> Your goal:
From the line with "parameters. If the" to the line with "användas. Det kan", retype each line exactly as it stands in the records below, but skip the pictures.

> Entries taken from a collection:
━━━━━━━━━━━━━━━━
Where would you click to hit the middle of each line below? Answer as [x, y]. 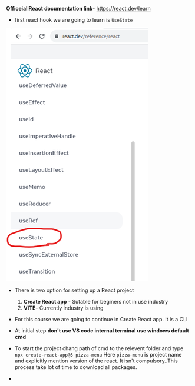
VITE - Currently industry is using [63, 308]
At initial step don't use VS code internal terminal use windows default [102, 331]
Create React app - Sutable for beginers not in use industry [96, 302]
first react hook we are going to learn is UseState [74, 20]
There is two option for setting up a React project [74, 290]
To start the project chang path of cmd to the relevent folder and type [99, 348]
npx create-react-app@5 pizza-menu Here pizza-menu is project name [98, 355]
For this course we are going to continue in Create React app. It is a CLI [101, 319]
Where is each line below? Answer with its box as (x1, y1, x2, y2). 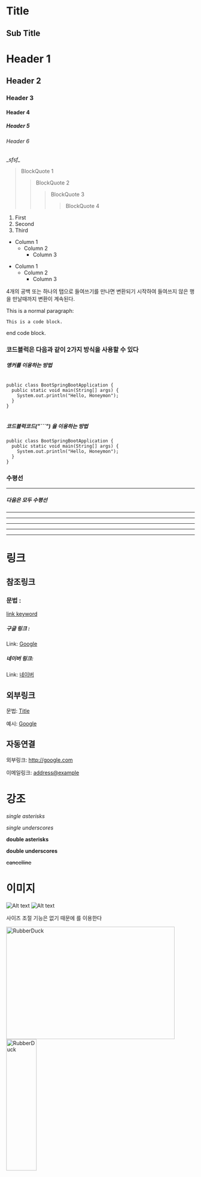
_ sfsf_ (6, 156, 21, 163)
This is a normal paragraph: (6, 307, 74, 315)
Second (14, 221, 35, 228)
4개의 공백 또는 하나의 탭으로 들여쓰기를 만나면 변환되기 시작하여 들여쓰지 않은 (6, 288, 188, 295)
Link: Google (6, 640, 38, 648)
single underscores (6, 824, 54, 831)
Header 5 (6, 122, 30, 129)
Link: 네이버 (6, 671, 34, 678)
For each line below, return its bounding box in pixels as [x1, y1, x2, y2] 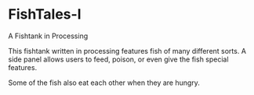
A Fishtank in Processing [8, 31, 89, 40]
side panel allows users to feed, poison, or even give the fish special [8, 55, 229, 64]
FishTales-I [8, 5, 82, 23]
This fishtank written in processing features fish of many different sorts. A [8, 46, 247, 55]
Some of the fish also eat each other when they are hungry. [8, 78, 200, 87]
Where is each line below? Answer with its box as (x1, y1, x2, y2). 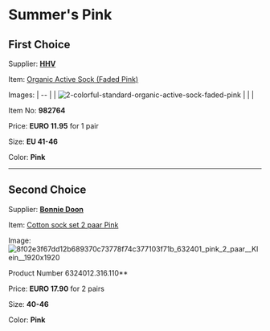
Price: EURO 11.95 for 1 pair (8, 121, 99, 130)
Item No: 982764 (8, 106, 66, 115)
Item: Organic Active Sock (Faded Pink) (8, 75, 139, 84)
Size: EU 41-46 (8, 137, 59, 146)
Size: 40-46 (8, 299, 50, 309)
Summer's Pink (8, 6, 112, 24)
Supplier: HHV (8, 59, 56, 68)
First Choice (8, 38, 71, 51)
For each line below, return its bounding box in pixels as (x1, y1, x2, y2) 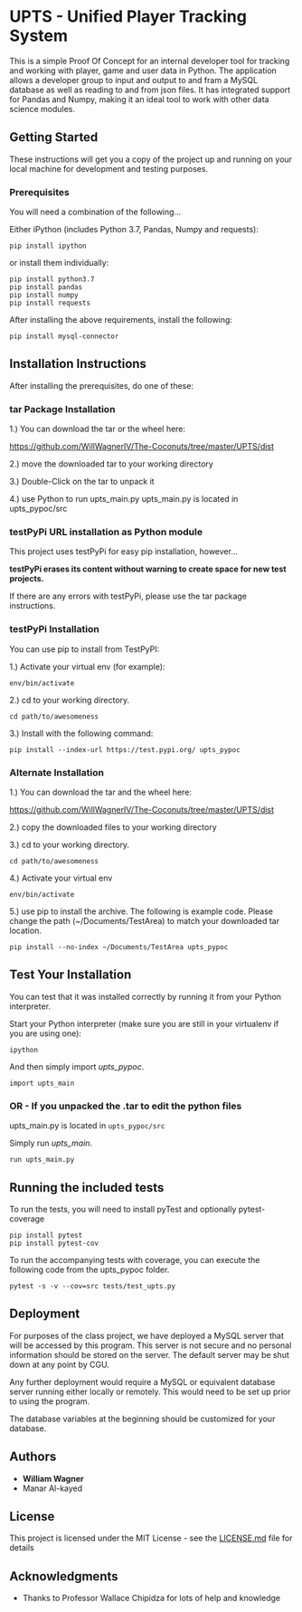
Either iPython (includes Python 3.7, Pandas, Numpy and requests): (9, 224, 260, 235)
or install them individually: (9, 258, 109, 269)
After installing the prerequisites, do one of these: (9, 380, 194, 391)
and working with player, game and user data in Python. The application (9, 65, 278, 76)
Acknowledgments (9, 1569, 119, 1584)
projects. (9, 573, 44, 584)
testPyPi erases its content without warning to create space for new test (9, 563, 287, 575)
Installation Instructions (9, 356, 147, 372)
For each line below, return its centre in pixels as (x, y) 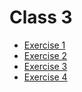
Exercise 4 (45, 77)
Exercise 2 (45, 55)
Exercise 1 (44, 45)
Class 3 (41, 17)
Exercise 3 (45, 66)
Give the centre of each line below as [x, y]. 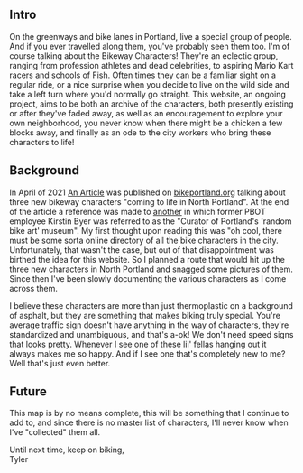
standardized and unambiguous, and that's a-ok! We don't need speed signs [151, 334]
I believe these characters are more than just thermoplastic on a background [151, 305]
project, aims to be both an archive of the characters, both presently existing [151, 104]
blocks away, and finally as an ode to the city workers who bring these [140, 132]
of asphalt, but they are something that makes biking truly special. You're [145, 315]
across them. [34, 288]
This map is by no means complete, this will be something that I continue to [149, 413]
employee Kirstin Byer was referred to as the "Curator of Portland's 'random [151, 221]
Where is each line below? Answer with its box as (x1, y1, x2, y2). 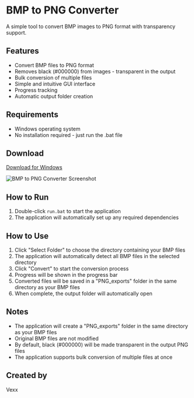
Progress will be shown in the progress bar (14, 272, 118, 278)
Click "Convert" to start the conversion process (14, 265, 129, 272)
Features (6, 46, 39, 56)
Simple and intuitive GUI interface (14, 80, 96, 87)
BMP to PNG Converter (6, 4, 119, 17)
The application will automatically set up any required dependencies (14, 214, 179, 221)
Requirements (6, 109, 58, 120)
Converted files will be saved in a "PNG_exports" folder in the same (14, 277, 177, 284)
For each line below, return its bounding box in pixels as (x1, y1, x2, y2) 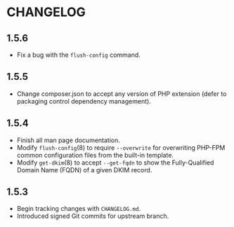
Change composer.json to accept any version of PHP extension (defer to (16, 89, 227, 98)
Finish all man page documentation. (16, 136, 121, 144)
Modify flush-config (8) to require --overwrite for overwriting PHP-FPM (16, 143, 226, 151)
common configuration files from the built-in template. (16, 151, 174, 159)
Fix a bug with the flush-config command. (16, 50, 141, 59)
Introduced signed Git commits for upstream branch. (16, 212, 169, 221)
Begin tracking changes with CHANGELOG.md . (16, 205, 141, 213)
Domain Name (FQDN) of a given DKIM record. (16, 165, 152, 174)
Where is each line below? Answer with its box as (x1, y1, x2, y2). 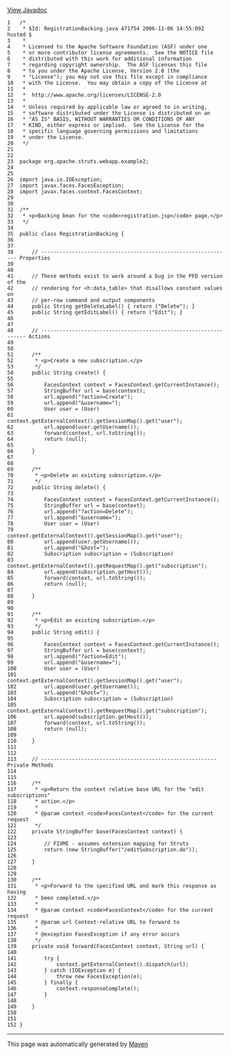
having (7, 889, 26, 896)
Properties (19, 255, 51, 262)
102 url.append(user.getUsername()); (7, 683, 140, 690)
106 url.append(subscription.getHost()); (7, 713, 153, 720)
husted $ (7, 31, 32, 38)
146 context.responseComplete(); (7, 985, 140, 992)
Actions (28, 333, 51, 340)
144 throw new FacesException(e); (7, 973, 143, 980)
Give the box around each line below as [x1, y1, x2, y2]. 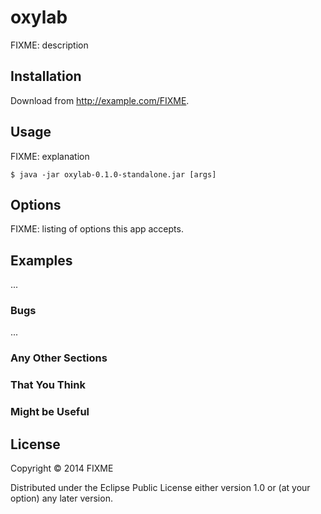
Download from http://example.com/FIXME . [10, 94, 190, 106]
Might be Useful [10, 405, 90, 419]
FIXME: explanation [10, 150, 90, 162]
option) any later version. [10, 492, 113, 505]
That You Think [10, 378, 86, 392]
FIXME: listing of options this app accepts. [10, 223, 184, 235]
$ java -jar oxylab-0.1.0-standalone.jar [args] [10, 169, 217, 180]
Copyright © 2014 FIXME [10, 462, 114, 475]
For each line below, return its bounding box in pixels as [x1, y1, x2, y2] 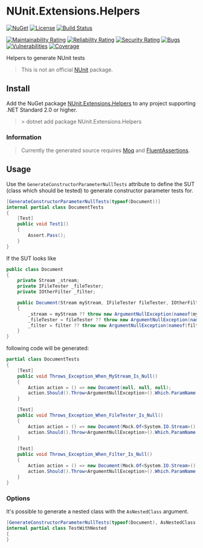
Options [6, 494, 30, 503]
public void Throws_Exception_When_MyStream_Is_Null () [17, 373, 158, 379]
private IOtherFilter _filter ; [17, 289, 96, 295]
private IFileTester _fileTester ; [17, 283, 104, 289]
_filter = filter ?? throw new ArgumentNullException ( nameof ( [28, 322, 188, 329]
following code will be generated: [6, 344, 89, 352]
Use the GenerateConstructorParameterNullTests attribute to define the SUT [6, 180, 195, 187]
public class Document [6, 266, 63, 272]
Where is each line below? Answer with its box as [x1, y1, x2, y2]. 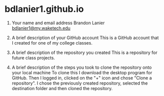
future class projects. [11, 54, 55, 60]
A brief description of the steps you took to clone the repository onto [11, 64, 152, 70]
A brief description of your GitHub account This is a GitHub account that [11, 35, 159, 41]
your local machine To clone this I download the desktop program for [11, 69, 153, 75]
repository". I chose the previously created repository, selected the [11, 80, 148, 86]
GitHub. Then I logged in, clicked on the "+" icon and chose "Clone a [11, 75, 152, 81]
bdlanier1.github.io [4, 3, 84, 15]
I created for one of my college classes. [11, 40, 92, 46]
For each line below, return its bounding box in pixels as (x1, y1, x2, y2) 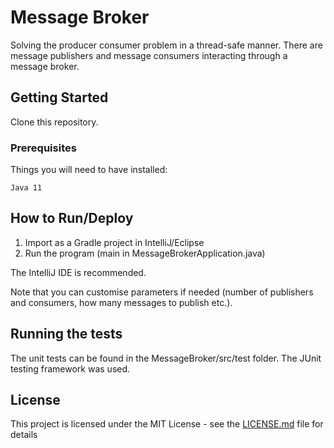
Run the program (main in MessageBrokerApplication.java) (24, 247, 266, 259)
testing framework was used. (10, 362, 131, 375)
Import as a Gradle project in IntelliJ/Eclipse (24, 236, 205, 248)
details (10, 429, 38, 441)
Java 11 (10, 183, 43, 193)
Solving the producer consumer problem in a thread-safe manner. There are (10, 39, 323, 51)
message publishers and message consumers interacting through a (10, 49, 288, 61)
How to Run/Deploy (10, 210, 134, 227)
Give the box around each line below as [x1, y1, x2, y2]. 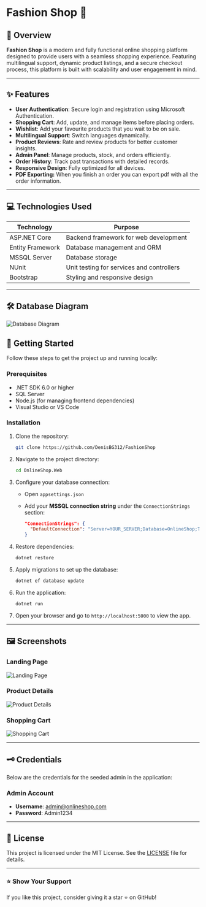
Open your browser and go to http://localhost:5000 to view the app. [15, 611, 191, 619]
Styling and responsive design [66, 273, 153, 281]
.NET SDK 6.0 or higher [15, 383, 75, 391]
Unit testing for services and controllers [66, 263, 180, 272]
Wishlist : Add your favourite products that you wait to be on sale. [15, 125, 181, 132]
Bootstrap [9, 273, 38, 281]
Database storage [66, 253, 118, 261]
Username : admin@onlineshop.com [15, 803, 107, 810]
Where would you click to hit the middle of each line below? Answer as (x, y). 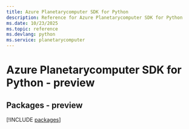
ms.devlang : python (31, 35)
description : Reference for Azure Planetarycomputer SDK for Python (94, 18)
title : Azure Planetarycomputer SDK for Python (68, 12)
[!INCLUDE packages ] (34, 120)
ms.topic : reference (32, 29)
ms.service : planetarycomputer (46, 40)
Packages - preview (45, 105)
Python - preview (51, 83)
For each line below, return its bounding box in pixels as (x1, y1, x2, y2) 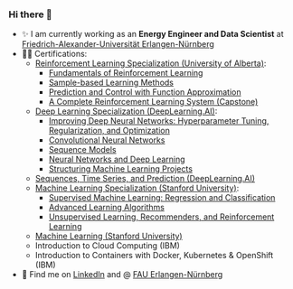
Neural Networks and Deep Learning (48, 154, 186, 165)
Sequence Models (48, 144, 117, 155)
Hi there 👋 (8, 8, 53, 21)
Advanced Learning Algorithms (48, 202, 165, 213)
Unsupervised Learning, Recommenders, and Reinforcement (48, 211, 275, 222)
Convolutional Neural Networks (48, 135, 165, 145)
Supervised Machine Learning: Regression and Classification (48, 192, 276, 203)
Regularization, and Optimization (48, 126, 171, 136)
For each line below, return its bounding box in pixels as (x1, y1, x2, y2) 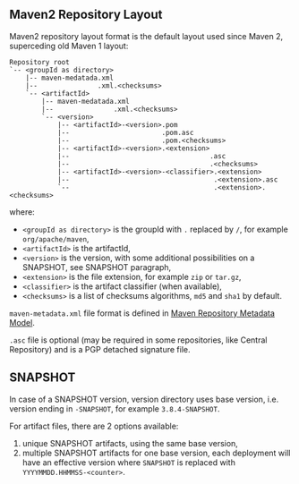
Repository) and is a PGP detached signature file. (9, 344, 191, 354)
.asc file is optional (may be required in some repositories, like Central (9, 335, 268, 345)
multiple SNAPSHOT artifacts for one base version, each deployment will (21, 447, 291, 458)
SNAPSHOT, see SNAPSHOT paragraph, (21, 261, 172, 272)
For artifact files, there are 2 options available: (9, 420, 179, 431)
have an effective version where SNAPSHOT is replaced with (21, 456, 235, 468)
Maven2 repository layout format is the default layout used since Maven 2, (9, 30, 284, 41)
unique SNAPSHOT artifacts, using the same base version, (21, 437, 239, 448)
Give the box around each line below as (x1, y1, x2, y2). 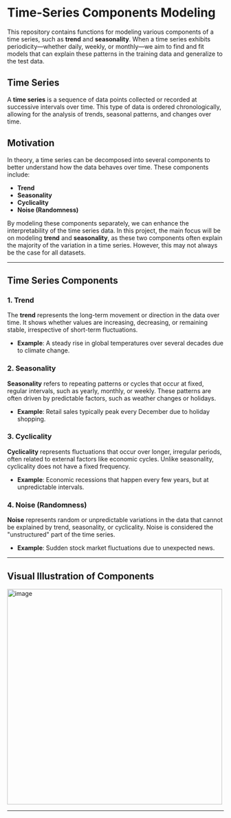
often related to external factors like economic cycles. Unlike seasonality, (7, 455, 214, 463)
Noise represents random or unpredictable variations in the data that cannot (7, 516, 223, 524)
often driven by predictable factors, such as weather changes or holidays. (7, 394, 217, 402)
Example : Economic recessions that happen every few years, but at (16, 475, 209, 483)
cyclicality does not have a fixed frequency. (7, 462, 131, 470)
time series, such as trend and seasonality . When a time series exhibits (7, 34, 211, 43)
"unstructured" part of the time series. (7, 530, 115, 539)
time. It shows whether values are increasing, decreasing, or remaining (7, 319, 208, 327)
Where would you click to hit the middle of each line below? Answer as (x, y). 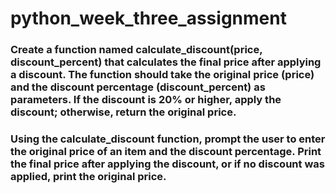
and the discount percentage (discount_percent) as (138, 87)
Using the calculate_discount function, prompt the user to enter (168, 139)
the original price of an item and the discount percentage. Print (166, 152)
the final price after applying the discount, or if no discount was (167, 164)
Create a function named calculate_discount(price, (136, 50)
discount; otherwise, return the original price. (123, 112)
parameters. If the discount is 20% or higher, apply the (146, 100)
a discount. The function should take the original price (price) (162, 75)
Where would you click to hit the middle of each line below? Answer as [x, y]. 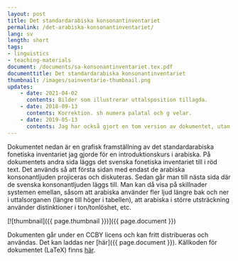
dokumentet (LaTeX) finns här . [52, 250]
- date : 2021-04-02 [49, 93]
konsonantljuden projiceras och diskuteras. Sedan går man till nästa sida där [119, 177]
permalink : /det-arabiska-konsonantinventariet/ [81, 27]
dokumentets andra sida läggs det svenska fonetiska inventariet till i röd [113, 161]
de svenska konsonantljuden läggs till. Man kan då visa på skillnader [107, 184]
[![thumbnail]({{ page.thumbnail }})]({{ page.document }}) [92, 220]
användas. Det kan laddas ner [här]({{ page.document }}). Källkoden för [113, 242]
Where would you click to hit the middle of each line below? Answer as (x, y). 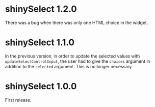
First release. (18, 100)
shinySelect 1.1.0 (40, 42)
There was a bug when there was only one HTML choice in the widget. (77, 23)
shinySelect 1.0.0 (41, 86)
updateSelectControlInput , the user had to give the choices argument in (78, 61)
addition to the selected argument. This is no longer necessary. (69, 66)
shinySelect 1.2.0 (41, 9)
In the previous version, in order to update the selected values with (73, 56)
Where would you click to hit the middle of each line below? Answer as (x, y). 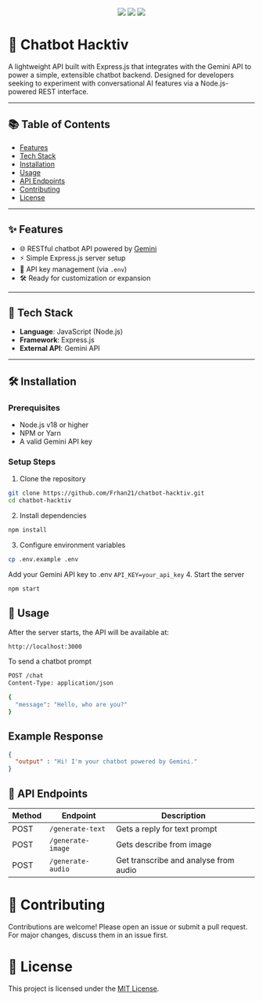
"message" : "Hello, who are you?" (71, 705)
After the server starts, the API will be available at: (89, 632)
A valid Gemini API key (56, 442)
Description (183, 816)
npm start (24, 589)
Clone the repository (52, 479)
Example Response (56, 737)
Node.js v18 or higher (54, 425)
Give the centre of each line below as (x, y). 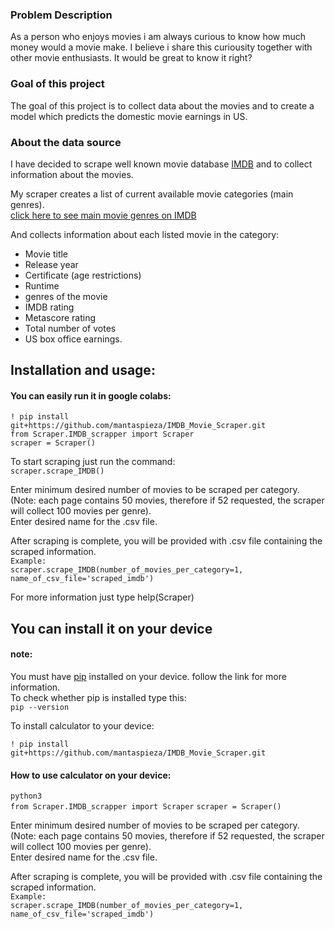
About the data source (66, 142)
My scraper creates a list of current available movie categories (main (152, 194)
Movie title (46, 254)
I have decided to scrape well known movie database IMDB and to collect (161, 164)
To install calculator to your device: (82, 726)
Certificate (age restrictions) (83, 275)
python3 (26, 796)
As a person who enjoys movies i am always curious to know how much (158, 37)
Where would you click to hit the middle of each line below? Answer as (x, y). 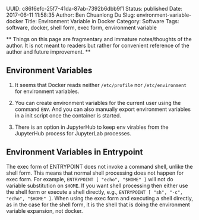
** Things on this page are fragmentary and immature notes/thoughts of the (99, 39)
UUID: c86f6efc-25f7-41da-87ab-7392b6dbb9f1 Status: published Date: (94, 9)
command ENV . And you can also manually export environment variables (103, 109)
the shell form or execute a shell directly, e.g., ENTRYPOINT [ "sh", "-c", (94, 192)
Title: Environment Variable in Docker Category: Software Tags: (102, 21)
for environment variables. (47, 91)
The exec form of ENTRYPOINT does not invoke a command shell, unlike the (99, 166)
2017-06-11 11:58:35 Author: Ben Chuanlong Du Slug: (71, 15)
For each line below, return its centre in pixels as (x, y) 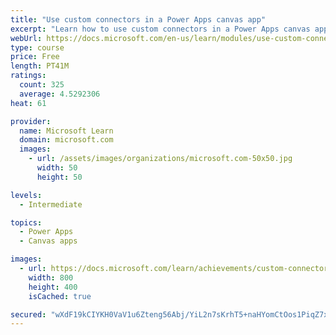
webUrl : (26, 38)
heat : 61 (28, 103)
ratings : (28, 76)
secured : (28, 314)
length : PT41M (40, 66)
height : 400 (53, 287)
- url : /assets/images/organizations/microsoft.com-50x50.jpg (160, 159)
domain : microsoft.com (66, 140)
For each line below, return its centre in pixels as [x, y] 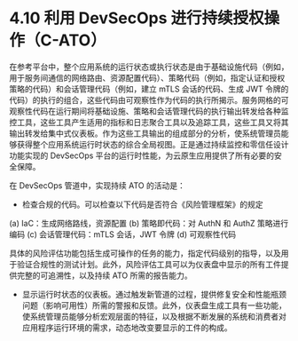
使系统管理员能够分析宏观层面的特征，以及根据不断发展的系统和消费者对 [154, 316]
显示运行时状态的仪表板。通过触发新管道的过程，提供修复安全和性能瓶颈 [154, 294]
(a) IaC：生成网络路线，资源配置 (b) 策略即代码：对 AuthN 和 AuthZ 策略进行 [149, 223]
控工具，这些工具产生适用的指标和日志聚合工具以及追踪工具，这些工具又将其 [149, 122]
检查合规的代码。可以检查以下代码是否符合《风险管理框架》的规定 [142, 204]
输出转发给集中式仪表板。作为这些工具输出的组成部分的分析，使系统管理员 [145, 133]
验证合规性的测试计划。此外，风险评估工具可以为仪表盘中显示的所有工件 [149, 264]
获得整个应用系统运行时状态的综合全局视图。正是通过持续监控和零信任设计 [153, 144]
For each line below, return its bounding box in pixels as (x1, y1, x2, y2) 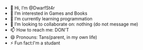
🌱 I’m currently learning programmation (10, 16, 93, 21)
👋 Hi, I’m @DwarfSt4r (10, 5, 55, 11)
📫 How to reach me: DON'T (10, 27, 69, 33)
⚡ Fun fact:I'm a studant (10, 40, 61, 46)
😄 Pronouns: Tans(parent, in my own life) (10, 34, 98, 40)
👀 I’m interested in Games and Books (10, 10, 88, 16)
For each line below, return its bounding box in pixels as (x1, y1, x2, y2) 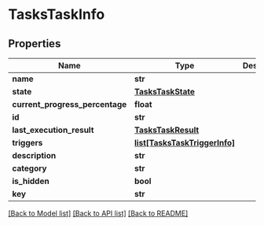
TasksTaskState (134, 87, 195, 97)
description (12, 150, 57, 160)
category (12, 163, 47, 174)
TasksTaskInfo (8, 6, 105, 24)
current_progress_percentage (12, 99, 127, 109)
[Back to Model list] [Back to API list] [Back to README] (8, 208, 189, 218)
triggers (12, 138, 43, 148)
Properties (8, 37, 61, 50)
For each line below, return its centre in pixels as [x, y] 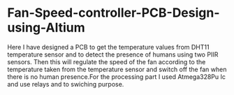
━━━━━━━━━━━━━━━━
> Your response:
parameters. If the discount is 20% or higher, apply the (146, 100)
a discount. The function should take the original price (price) (162, 75)
Where would you click to hit the middle of each line below? Answer as [x, y]. 
dokumentet (LaTeX) finns här . [52, 250]
- date : 2021-04-02 [49, 93]
konsonantljuden projiceras och diskuteras. Sedan går man till nästa sida där [119, 177]
permalink : /det-arabiska-konsonantinventariet/ [81, 27]
dokumentets andra sida läggs det svenska fonetiska inventariet till i röd [113, 161]
de svenska konsonantljuden läggs till. Man kan då visa på skillnader [107, 184]
[![thumbnail]({{ page.thumbnail }})]({{ page.document }}) [92, 220]
användas. Det kan laddas ner [här]({{ page.document }}). Källkoden för [113, 242]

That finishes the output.